An RL agent that learns to play Tic Tac Toe through value iteration. Inspired by Sutton and Barto's, "Reinforcement Learning - An Introduction". Can train an agent through self play, and then test that policy against a human. A human can directly play against an agent.
- Install requirements
pip install -r requirements.txt
- Run the program,
python main.py
This program was designed using OOP principles. A description of files is below.
- main.py - main program - run this from your terminal
python main.py
. - board_state.py (class) - manages the state of a TicTacToe game.
- agent.py (class) - an autonomous agent that will make decisions based on a policy and learn through value iteration.
- human.py (class) - helper class so that a player may interact with the game.
- game.py (static class) - play the game, determines if a game is over, and prints board state to the console.

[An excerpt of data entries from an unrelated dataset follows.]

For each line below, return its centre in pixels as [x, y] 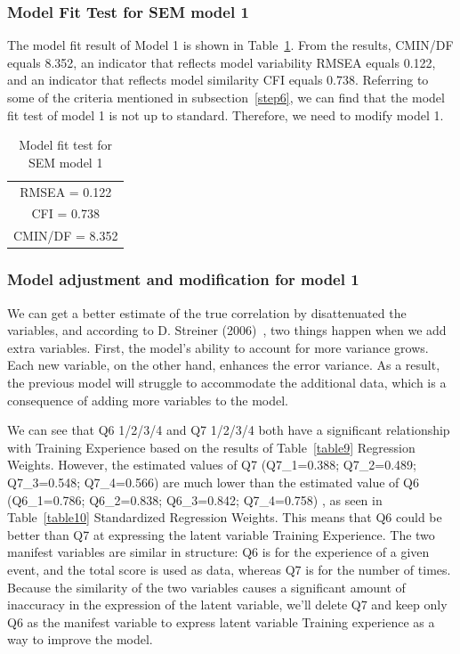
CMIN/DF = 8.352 [66, 236]
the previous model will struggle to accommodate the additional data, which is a [227, 382]
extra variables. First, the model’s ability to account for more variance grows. [218, 347]
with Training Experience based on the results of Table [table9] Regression [211, 447]
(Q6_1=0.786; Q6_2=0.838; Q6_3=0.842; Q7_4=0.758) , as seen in [195, 499]
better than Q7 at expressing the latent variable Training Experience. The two [221, 534]
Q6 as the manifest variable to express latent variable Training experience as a [221, 621]
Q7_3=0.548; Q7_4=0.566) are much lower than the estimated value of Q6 [213, 482]
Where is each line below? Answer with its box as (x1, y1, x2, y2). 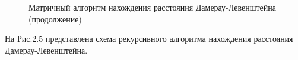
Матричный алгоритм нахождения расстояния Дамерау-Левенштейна (28, 1, 276, 13)
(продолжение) (28, 12, 82, 25)
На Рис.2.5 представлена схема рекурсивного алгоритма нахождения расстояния (5, 32, 293, 45)
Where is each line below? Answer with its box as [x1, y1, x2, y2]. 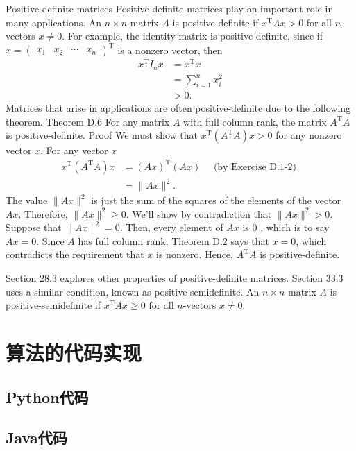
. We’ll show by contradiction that [126, 206, 272, 221]
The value [6, 193, 48, 207]
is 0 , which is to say [242, 220, 330, 235]
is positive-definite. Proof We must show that [6, 128, 198, 142]
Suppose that [6, 220, 62, 235]
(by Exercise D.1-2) [213, 162, 296, 172]
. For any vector [40, 143, 108, 158]
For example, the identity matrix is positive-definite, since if [67, 28, 323, 43]
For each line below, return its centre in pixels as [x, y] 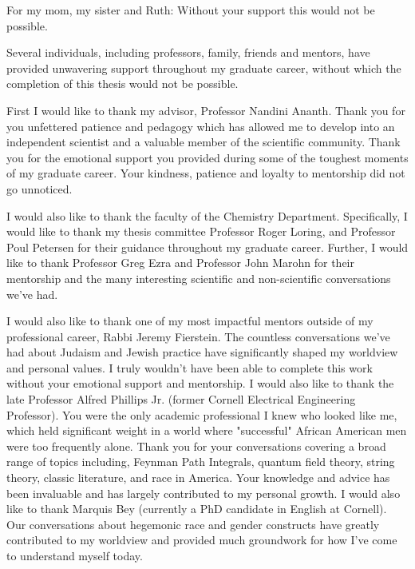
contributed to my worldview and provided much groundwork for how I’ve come [202, 540]
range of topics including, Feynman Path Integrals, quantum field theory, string [201, 462]
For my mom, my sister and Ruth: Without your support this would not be [191, 10]
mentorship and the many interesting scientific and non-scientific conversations [199, 278]
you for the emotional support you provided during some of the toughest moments [207, 157]
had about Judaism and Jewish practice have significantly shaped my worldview [202, 352]
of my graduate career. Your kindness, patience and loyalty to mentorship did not [206, 173]
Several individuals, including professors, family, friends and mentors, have [188, 52]
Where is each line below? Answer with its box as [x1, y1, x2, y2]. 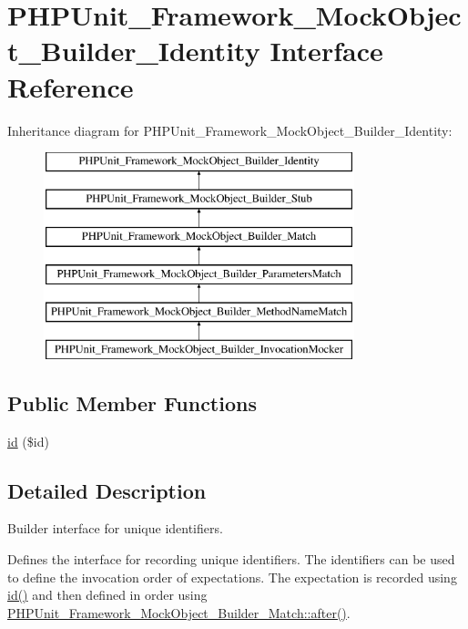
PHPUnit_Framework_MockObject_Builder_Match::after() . [7, 603, 351, 622]
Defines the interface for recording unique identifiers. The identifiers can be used [7, 550, 455, 569]
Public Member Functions [7, 388, 257, 417]
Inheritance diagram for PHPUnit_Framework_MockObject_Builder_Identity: [7, 120, 453, 139]
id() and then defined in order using [7, 585, 208, 604]
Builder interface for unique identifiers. [7, 519, 223, 538]
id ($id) [7, 431, 49, 450]
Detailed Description [7, 476, 207, 504]
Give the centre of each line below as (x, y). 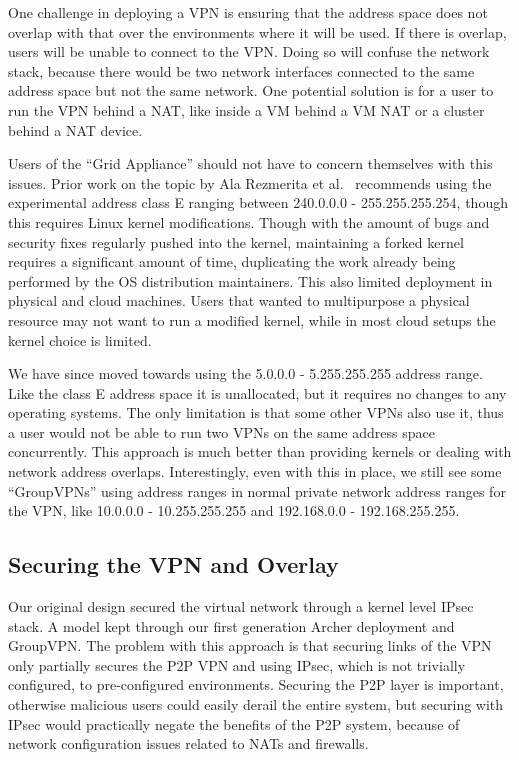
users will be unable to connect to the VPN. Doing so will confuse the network (249, 51)
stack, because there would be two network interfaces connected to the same (241, 70)
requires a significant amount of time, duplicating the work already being (232, 261)
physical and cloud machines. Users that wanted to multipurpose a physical (239, 300)
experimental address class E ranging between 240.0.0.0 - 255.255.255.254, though (258, 202)
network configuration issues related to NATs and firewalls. (188, 743)
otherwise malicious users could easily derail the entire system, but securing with (256, 704)
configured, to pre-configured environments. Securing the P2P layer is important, (256, 684)
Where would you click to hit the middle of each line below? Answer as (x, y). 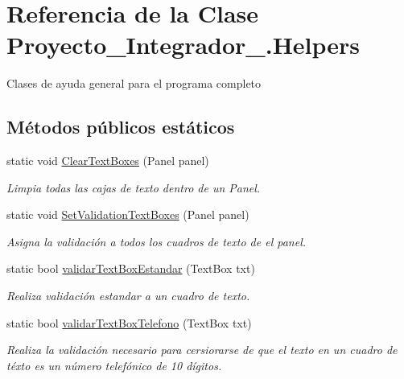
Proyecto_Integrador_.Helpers (183, 45)
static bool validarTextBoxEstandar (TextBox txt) (131, 268)
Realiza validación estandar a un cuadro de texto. (128, 296)
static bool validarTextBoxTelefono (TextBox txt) (129, 322)
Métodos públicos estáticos (121, 127)
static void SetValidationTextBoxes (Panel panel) (128, 214)
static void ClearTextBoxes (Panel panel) (108, 161)
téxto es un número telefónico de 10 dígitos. (114, 365)
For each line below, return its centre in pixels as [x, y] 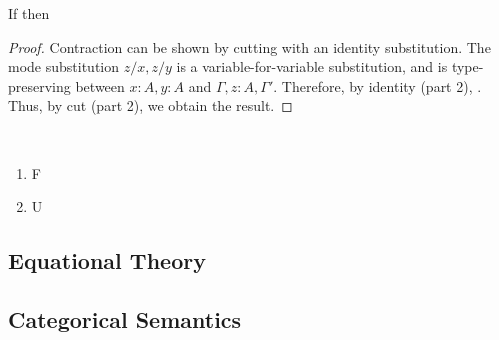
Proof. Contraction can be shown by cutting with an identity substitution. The [249, 46]
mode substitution [64, 66]
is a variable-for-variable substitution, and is [312, 66]
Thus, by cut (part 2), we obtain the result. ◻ [150, 105]
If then [29, 13]
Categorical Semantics [125, 318]
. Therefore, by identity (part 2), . [377, 85]
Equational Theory [107, 260]
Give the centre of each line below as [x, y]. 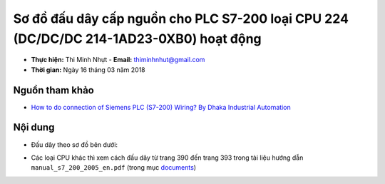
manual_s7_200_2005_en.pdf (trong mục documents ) [113, 168]
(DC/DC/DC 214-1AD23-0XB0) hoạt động [137, 39]
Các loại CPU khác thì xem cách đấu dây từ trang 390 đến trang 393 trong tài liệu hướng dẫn [167, 158]
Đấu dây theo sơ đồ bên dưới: [74, 144]
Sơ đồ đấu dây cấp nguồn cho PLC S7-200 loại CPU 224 [181, 19]
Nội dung [34, 127]
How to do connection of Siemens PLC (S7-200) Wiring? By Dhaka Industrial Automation [161, 107]
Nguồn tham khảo [53, 90]
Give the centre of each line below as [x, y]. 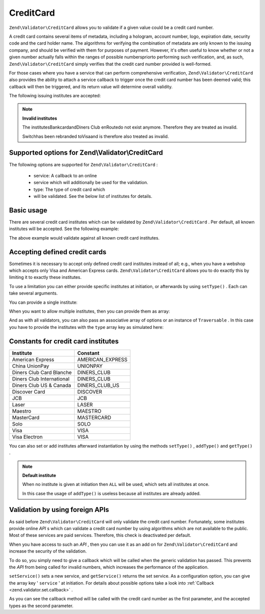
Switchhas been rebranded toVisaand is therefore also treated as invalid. [96, 136]
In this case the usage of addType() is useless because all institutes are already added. [111, 493]
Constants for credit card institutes [64, 341]
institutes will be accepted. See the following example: [64, 229]
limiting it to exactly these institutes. [45, 277]
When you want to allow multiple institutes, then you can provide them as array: [90, 311]
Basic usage [28, 210]
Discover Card [28, 392]
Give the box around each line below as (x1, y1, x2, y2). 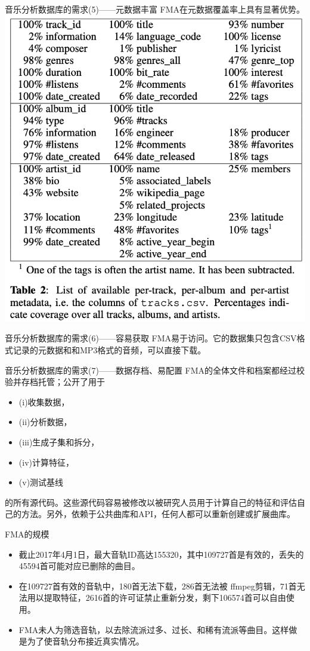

Right now, an agent learns through TD(0) learning and value iteration. In order to acheive an optimal policy the agent must have been in each state multiple times. Although the state space of tic tac toe is relitively small compared to other games, through my experience this approx 200k iterations to train an optimal agent. Other approaches such as q-learning, DNN's and even non RL approaches are encouraged, such as game theory or evolutionary approaches. Forks, & merge-requests are encouraged.
See LICENSE, if used for academic purposes, please cite this repository.